Achieving Concurrency Control: Practical Throttling Techniques for AWS Lambda

Balasubrahmanya Balakrishna

doi:doi.org/10.47363/JEAST/2023(5)204

Achieving Concurrency Control: Practical Throttling Techniques for AWS Lambda

Balasubrahmanya Balakrishna

Senior Lead Software Engineer, Richmond, VA, USA

Corresponding Author: Balasubrahmanya Balakrishna, Senior Lead Software Engineer, Richmond, VA, USA.

Received: April 4, 2023

Accepted: April 15, 2023

Published on: April 22, 2023

View PDF Download PDF

Citation:

Balasubrahmanya Balakrishna (2023) Achieving Concurrency Control: Practical Throttling Techniques for AWS Lambda. Journal of Engineering and Applied Sciences Technology. SRC/JEAST-291.

Copyright:

© 2023 Balasubrahmanya Balakrishna, et al. This is an open-access article distributed under the terms of the Creative Commons Attribution License, which permits unrestricted use, distribution, and reproduction in any medium, provided the original author and source are credited.

Abstract

This technical paper explores nuanced approaches for managing concurrency in Lambda functions, shedding light on the intricacies of AWS services like SQS and Kinesis. It underscores the significance of reserved concurrency to regulate function execution, acknowledging its effectiveness while cautioning about its limitations, particularly in scenarios requiring scalable solutions. The focus extends to the advantages of SQS as a pull-based service, emphasizing its built-in concurrency control and dynamic scalability capabilities.

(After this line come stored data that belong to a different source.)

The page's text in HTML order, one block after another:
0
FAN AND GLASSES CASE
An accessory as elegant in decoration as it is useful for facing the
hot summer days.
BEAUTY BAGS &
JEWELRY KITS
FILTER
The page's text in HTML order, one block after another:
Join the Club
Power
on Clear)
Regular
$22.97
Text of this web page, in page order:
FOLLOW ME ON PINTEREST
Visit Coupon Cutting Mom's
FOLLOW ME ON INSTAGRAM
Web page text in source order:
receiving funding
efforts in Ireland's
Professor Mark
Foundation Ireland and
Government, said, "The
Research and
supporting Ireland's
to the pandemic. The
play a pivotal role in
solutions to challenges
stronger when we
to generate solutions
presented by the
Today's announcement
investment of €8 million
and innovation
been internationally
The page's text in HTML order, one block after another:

The paper then delves further into Kinesis data streams, showcasing the distinctive architecture of shard-based scaling and introducing parallelization factors for precise control over Lambda concurrency. Notably, these concurrency control strategies are presented as a means to scale Lambda and as a mechanism to manage traffic downstream, considering potential technical constraints.

The discussion highlights multiple factors in selecting an appropriate messaging service: cost, message replay capability, error-handling mechanisms, message processing order, and concurrency management. Collectively, these insights serve as a comprehensive reference for architects and developers striving to create efficient and scalable serverless applications within the AWS environment, addressing Lambda scalability and downstream traffic control challenges.

Introduction

Designed for scalability, AWS Lambda incorporates built-in auto- scaling capabilities. Because of its intrinsic scalability, it is ideal for real-time message-processing scenarios. For example, it is useful when the goal is to distribute messages to many workers, hence increasing our system's throughput.

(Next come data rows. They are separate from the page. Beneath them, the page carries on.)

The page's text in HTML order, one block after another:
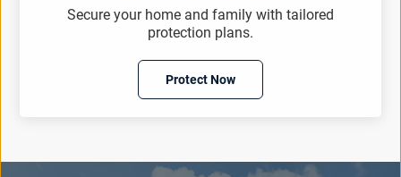
Secure your home and family with tailored
protection plans.
Protect Now
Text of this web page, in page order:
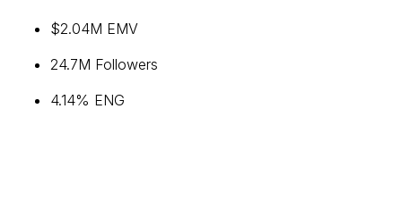
$2.04M EMV
24.7M Followers
4.14% ENG
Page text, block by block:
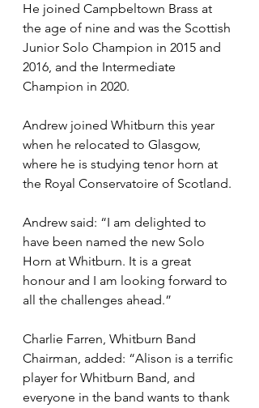
He joined Campbeltown Brass at
the age of nine and was the Scottish
Junior Solo Champion in 2015 and
2016, and the Intermediate
Champion in 2020.
Andrew joined Whitburn this year
when he relocated to Glasgow,
where he is studying tenor horn at
the Royal Conservatoire of Scotland.
Andrew said: “I am delighted to
have been named the new Solo
Horn at Whitburn. It is a great
honour and I am looking forward to
all the challenges ahead.”
Charlie Farren, Whitburn Band
Chairman, added: “Alison is a terrific
player for Whitburn Band, and
everyone in the band wants to thank
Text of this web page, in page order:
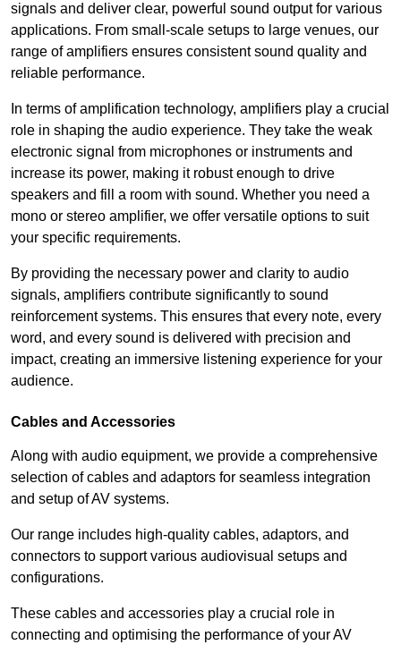
signals and deliver clear, powerful sound output for various
applications. From small-scale setups to large venues, our
range of amplifiers ensures consistent sound quality and
reliable performance.
In terms of amplification technology, amplifiers play a crucial
role in shaping the audio experience. They take the weak
electronic signal from microphones or instruments and
increase its power, making it robust enough to drive
speakers and fill a room with sound. Whether you need a
mono or stereo amplifier, we offer versatile options to suit
your specific requirements.
By providing the necessary power and clarity to audio
signals, amplifiers contribute significantly to sound
reinforcement systems. This ensures that every note, every
word, and every sound is delivered with precision and
impact, creating an immersive listening experience for your
audience.
Cables and Accessories
Along with audio equipment, we provide a comprehensive
selection of cables and adaptors for seamless integration
and setup of AV systems.
Our range includes high-quality cables, adaptors, and
connectors to support various audiovisual setups and
configurations.
These cables and accessories play a crucial role in
connecting and optimising the performance of your AV

Figure 1: Lambda and AutoScaling

If we need to communicate with a downstream, as shown in Figure 2, a system that has scalability limitations is susceptible to increased loads and has the potential to cause system outages.

Also, we must restrict the concurrent request to downstream service for any reason. In that case, the question becomes: How can we systematically govern the concurrency of our Lambda function to avoid such issues?

Figure 2: Lambda Interacting with Constraint Downstream

Background

A regional concurrency restriction governs Lambda, dictating the maximum number of concurrent instances of Lambda functions, as shown in Figure 3. Regional concurrency soft limit increase can happen by raising a service ticket with AWS.

Each function invocation depletes one unit of concurrency for the duration of the event. When many Lambda invocations run concurrently, all available concurrency units can be exhausting. As a result, each subsequent invocation that exceeds the available concurrent limitation will be throttled, posing a severe problem, particularly for Lambda functions deemed mission-critical.

Figure 3: Regional Concurrency Pool and Lambda with Reserved Concurrency

Fine-Tune AWS Lambda Concurrency: Effective Control Strategies
Concurrency Control Through Reserved Concurrency

The most straightforward method for controlling the concurrency of a Lambda function uses the built-in reserved concurrency mechanism.

Reserved concurrency designates a portion of regional concurrency units for a specific function. This allocation ensures that the specified function always has a reserved concurrency capacity for execution. However, it is crucial to note that these reserved concurrency units are withdrawn from the regional pool, reducing the overall concurrency resources available to other services when they require scaling on demand.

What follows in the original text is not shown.